Recorded data:
=======

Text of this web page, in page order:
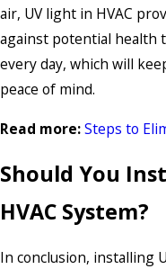
air, UV light in HVAC
against potential health
every day, which will
peace of mind.
Read more:Steps to
Should You
HVAC System?
In conclusion, installing
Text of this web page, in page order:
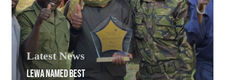
Latest News
LEWA NAMED BEST
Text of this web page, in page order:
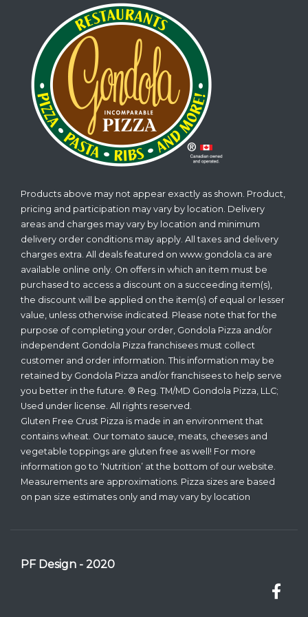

=======

What you have to do - In your copy, exclude the pictures and repeat each entry above exactly.

Response to the exercise -
Text of this web page, in page order:
air, UV light in HVAC
against potential health
every day, which will
peace of mind.
Read more:Steps to
Should You
HVAC System?
In conclusion, installing
Text of this web page, in page order:
Latest News
LEWA NAMED BEST
Text of this web page, in page order:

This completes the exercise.